══ Material to process

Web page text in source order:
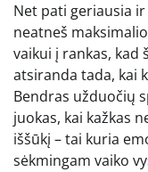
Net pati geriausia
neatneš
vaikui į rankas, kad
atsiranda tada, kai
Bendras užduočių
juokas, kai kažkas
iššūkį – tai kuria
sėkmingam vaiko
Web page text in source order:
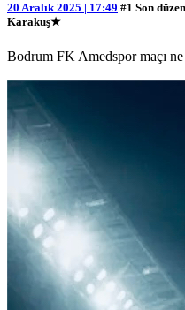
20 Aralık 2025 | 17:49 #1 Son
Karakuş★
Bodrum FK Amedspor maçı
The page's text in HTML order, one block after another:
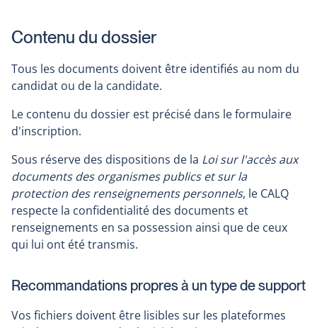
Contenu du dossier
Tous les documents doivent être identifiés au nom du
candidat ou de la candidate.
Le contenu du dossier est précisé dans le formulaire
d'inscription.
Sous réserve des dispositions de la Loi sur l'accès aux
documents des organismes publics et sur la
protection des renseignements personnels, le CALQ
respecte la confidentialité des documents et
renseignements en sa possession ainsi que de ceux
qui lui ont été transmis.
Recommandations propres à un type de support
Vos fichiers doivent être lisibles sur les plateformes
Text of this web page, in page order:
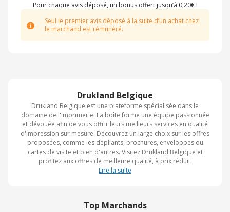
Drukland Belgique
Drukland Belgique est une plateforme spécialisée dans le
domaine de l'imprimerie. La boîte forme une équipe passionnée
et dévouée afin de vous offrir leurs meilleurs services en qualité
d'impression sur mesure. Découvrez un large choix sur les offres
proposées, comme les dépliants, brochures, enveloppes ou
cartes de visite et bien d'autres. Visitez Drukland Belgique et
profitez aux offres de meilleure qualité, à prix réduit.
Lire la suite
Top Marchands
Pour chaque avis déposé, un bonus offert jusqu’à 0,20€ !
Seul le premier avis déposé à la suite d’un achat chez
le marchand est rémunéré.
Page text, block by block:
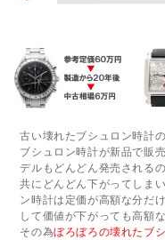
古い壊れたブシュロン時計
ブシュロン時計が新品で販
デルもどんどん発売される
共にどんどん下がってしま
ン時計は定価が高額な分だ
して価値が下がっても高額
その為ぼろぼろの壊れたブ
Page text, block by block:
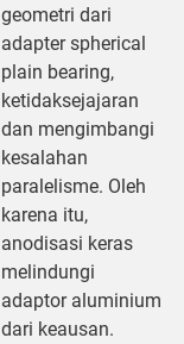
geometri dari
adapter spherical
plain bearing,
ketidaksejajaran
dan mengimbangi
kesalahan
paralelisme. Oleh
karena itu,
anodisasi keras
melindungi
adaptor aluminium
dari keausan.
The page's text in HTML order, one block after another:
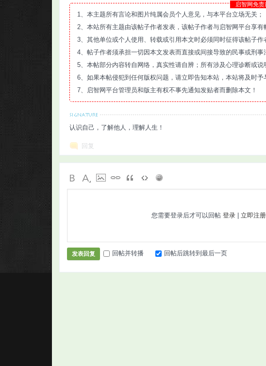
启智网免责
1、本主题所有言论和图片纯属会员个人意见，与本平台立场无关；
2、本站所有主题由该帖子作者发表，该帖子作者与启智网平台享有
3、其他单位或个人使用、转载或引用本文时必须同时征得该帖子作
4、帖子作者须承担一切因本文发表而直接或间接导致的民事或刑事
5、本帖部分内容转自网络，真实性请自辨；所有涉及心理诊断或
6、如果本帖侵犯到任何版权问题，请立即告知本站，本站将及时予
7、启智网平台管理员和版主有权不事先通知发贴者而删除本文！
认识自己，了解他人，理解人生！
回复
您需要登录后才可以回帖 登录 立即注册
发表回复 回帖并转播 回帖后跳转到最后一页
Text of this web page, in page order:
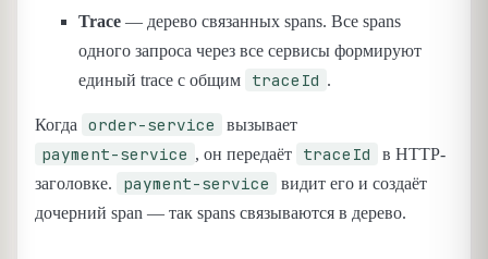
Trace — дерево связанных spans. Все spans
одного запроса через все сервисы формируют
единый trace с общим
traceId .
Когда order-service вызывает
payment-service , он передаёт traceId
в HTTP-
заголовке.
payment-service
видит его и создаёт
дочерний span — так spans связываются в дерево.
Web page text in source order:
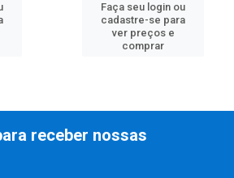
Faça seu login ou
cadastre-se para
ver preços e
comprar
receber nossas
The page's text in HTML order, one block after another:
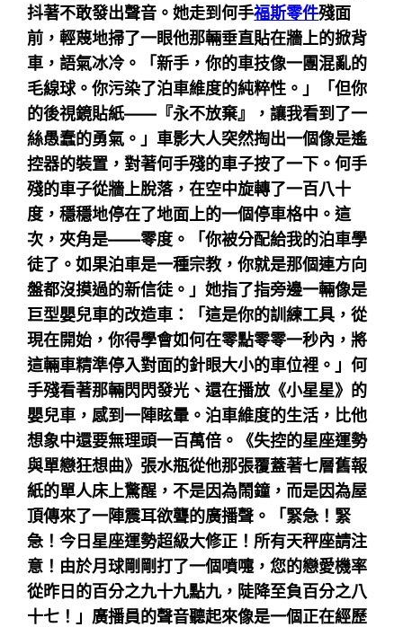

════

-- Work item --
Retype all the entries exactly; drop the pictures.

-- Task result --
Web page text in source order:
Net pati geriausia
neatneš
vaikui į rankas, kad
atsiranda tada, kai
Bendras užduočių
juokas, kai kažkas
iššūkį – tai kuria
sėkmingam vaiko
Web page text in source order:
20 Aralık 2025 | 17:49 #1 Son
Karakuş★
Bodrum FK Amedspor maçı
The page's text in HTML order, one block after another:
Contenu du dossier
Tous les documents doivent être identifiés au nom du
candidat ou de la candidate.
Le contenu du dossier est précisé dans le formulaire
d'inscription.
Sous réserve des dispositions de la Loi sur l'accès aux
documents des organismes publics et sur la
protection des renseignements personnels, le CALQ
respecte la confidentialité des documents et
renseignements en sa possession ainsi que de ceux
qui lui ont été transmis.
Recommandations propres à un type de support
Vos fichiers doivent être lisibles sur les plateformes
Text of this web page, in page order:
Drukland Belgique
Drukland Belgique est une plateforme spécialisée dans le
domaine de l'imprimerie. La boîte forme une équipe passionnée
et dévouée afin de vous offrir leurs meilleurs services en qualité
d'impression sur mesure. Découvrez un large choix sur les offres
proposées, comme les dépliants, brochures, enveloppes ou
cartes de visite et bien d'autres. Visitez Drukland Belgique et
profitez aux offres de meilleure qualité, à prix réduit.
Lire la suite
Top Marchands
Pour chaque avis déposé, un bonus offert jusqu’à 0,20€ !
Seul le premier avis déposé à la suite d’un achat chez
le marchand est rémunéré.
Page text, block by block:
古い壊れたブシュロン時計
ブシュロン時計が新品で販
デルもどんどん発売される
共にどんどん下がってしま
ン時計は定価が高額な分だ
して価値が下がっても高額
その為ぼろぼろの壊れたブ
Page text, block by block:
geometri dari
adapter spherical
plain bearing,
ketidaksejajaran
dan mengimbangi
kesalahan
paralelisme. Oleh
karena itu,
anodisasi keras
melindungi
adaptor aluminium
dari keausan.
The page's text in HTML order, one block after another:
启智网免责
1、本主题所有言论和图片纯属会员个人意见，与本平台立场无关；
2、本站所有主题由该帖子作者发表，该帖子作者与启智网平台享有
3、其他单位或个人使用、转载或引用本文时必须同时征得该帖子作
4、帖子作者须承担一切因本文发表而直接或间接导致的民事或刑事
5、本帖部分内容转自网络，真实性请自辨；所有涉及心理诊断或
6、如果本帖侵犯到任何版权问题，请立即告知本站，本站将及时予
7、启智网平台管理员和版主有权不事先通知发贴者而删除本文！
认识自己，了解他人，理解人生！
回复
您需要登录后才可以回帖 登录 立即注册
发表回复 回帖并转播 回帖后跳转到最后一页
Text of this web page, in page order:
Trace — дерево связанных spans. Все spans
одного запроса через все сервисы формируют
единый trace с общим
traceId .
Когда order-service вызывает
payment-service , он передаёт traceId
в HTTP-
заголовке.
payment-service
видит его и создаёт
дочерний span — так spans связываются в дерево.
Web page text in source order:
Faça seu login ou
cadastre-se para
ver preços e
comprar
receber nossas
The page's text in HTML order, one block after another:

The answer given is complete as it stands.